From: "Bob Wilson via cfe-dev" <cfe-dev@lists.llvm.org>
To: "Duncan P. N. Exon Smith" <dexonsmith@apple.com>
Cc: "Richard Smith" <richard@metafoo.co.uk>, "CFE Dev" <cfe-dev@lists.llvm.org>, "George Burgess IV via llvm-commits"
<llvm-commits@lists.llvm.org>
Sent: Monday, March 7, 2016 4:30:57 PM
Subject: Re: [cfe-dev] RFC: Source-level attribute for conservative __builtin_object_size(..., 1)

>
> Context
> =======
>
> r245403 and follow-ups improved __builtin_object_size(ptr, 1). The
> type=1
> version of __builtin_object_size returns the maximum possible
> distance
> between `ptr` and the end of the subobject it's part of. E.g., in:
> ```
> struct S {
> int i[2];
> char c[5];
> };
> ```
> then __builtin_object_size(s.i, 1) should return 8, and
> __builtin_object_size(s.c + 2, 1) should return 3.
>
> r250488 relaxed the rules for 0- or 1-sized arrays. Consider
> ```
> struct S {
> int i[2];
> char c[0];
> };
> ```
> The expectation is that S will be over-allocated by some number of
> bytes,
> so that `S::c` has a runtime-determined array size. r250488
> changed
> __builtin_object_size(ptr, 1) to be more conservative in this case,
> falling
> back to "type=0". (Type=0 returns the maximum possible distance
> between
> `ptr` and the end of the allocation.)
>
> Problem
> =======
>
> We use __builtin_object_size(ptr, 1) in our strcpy implementation
> when
> _FORTIFY_SOURCE=2 (the default). The code is something equivalent
> to:
> ```
> #define strcpy(a, b, sz) \
> __builtin_strcpy_chk(a, b, sz, __builtin_object_size(a, 1))
> ```
>
> This is causing a problem for some
> structs in our headers that end with a char array that has a size >
> 1 and
> that are expected to be over-allocated.
>
> One example is `sockaddr_un`. From the unix(4) manpage:
> http://www.unix.com/man-page/FreeBSD/4/unix/
> ```
> struct sockaddr_un {
> u_char sun_len;
> u_char sun_family;
> char sun_path[104];
> };
> ```
>
> This has been around a long time. Unfortunately,
> `sizeof(sockaddr_un)`
> cannot really change, and there's a ton of code out there that uses
> strcpy() on this struct. We need some way for clang to be
> conservative
> in this case.
>
> Solution
> ========
>
> We're thinking about adding an attribute, something like:
> ```
> struct sockaddr_un {
> u_char sun_len;
> u_char sun_family;
> char sun_path[104] __attribute__((variable_length_array));
> };
> ```
> (is there a better name?). This would allow us to decorate our
> headers,
> and explicitly opt-in on a struct-by-struct basis to the
> conservative
> behaviour that r250488 gives to 0- and 1-sized arrays.
>
> The only other option we can think of us to be conservative
> whenever the
> the subobject is part of an array at the end of a struct.
>
> Thoughts?

Ping. Does anyone have feedback on this?

If you can add an attribute to your headers, this seems like a good solution. We might also need the conservative option for dealing with older headers. Regarding the attribute, is is really a property of the array member, or a property of the structure (i.e. that it will be overallocated)?

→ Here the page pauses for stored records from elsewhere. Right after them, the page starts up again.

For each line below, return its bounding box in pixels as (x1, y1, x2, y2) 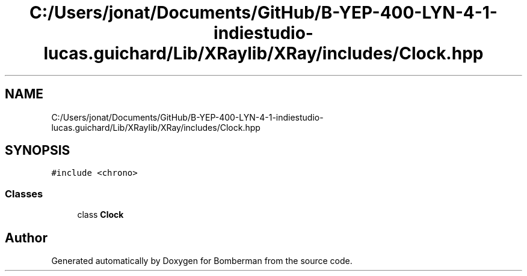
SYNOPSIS (5, 143, 70, 158)
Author (5, 230, 48, 245)
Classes (5, 187, 43, 200)
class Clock (77, 209, 124, 220)
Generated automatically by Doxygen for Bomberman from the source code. (51, 256, 353, 266)
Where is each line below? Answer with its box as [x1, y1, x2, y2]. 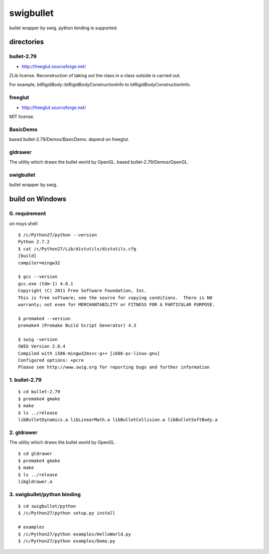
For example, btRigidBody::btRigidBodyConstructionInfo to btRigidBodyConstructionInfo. [9, 82, 191, 88]
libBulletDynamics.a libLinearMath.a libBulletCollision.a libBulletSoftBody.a [18, 417, 218, 423]
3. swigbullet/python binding [9, 491, 81, 498]
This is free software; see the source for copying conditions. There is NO [18, 295, 213, 301]
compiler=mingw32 [18, 260, 60, 266]
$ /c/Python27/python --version [18, 232, 97, 237]
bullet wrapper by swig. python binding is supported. [9, 25, 118, 31]
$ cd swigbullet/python [18, 503, 76, 509]
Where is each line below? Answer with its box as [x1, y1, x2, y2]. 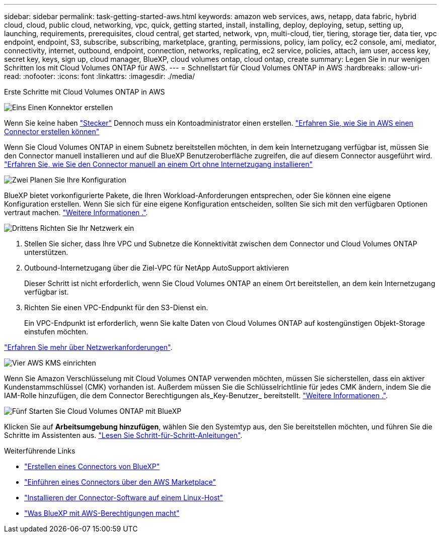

FWIW, the proposed attribute seems independently useful for eliminating unnecessary warnings. For example, if we have:

void foo(struct sockaddr_un *s) {
  s->sun_path[106] = 0;
}

we generate this:

warning: array index 106 is past the end of the array (which contains 104 elements) [-Warray-bounds]
  s->sun_path[106] = 0;

which, as you describe the situation, is not useful.

-Hal

I was thinking only of the narrow fix. But applying it to the struct
seems more interesting. It formalizes other types of over-allocation.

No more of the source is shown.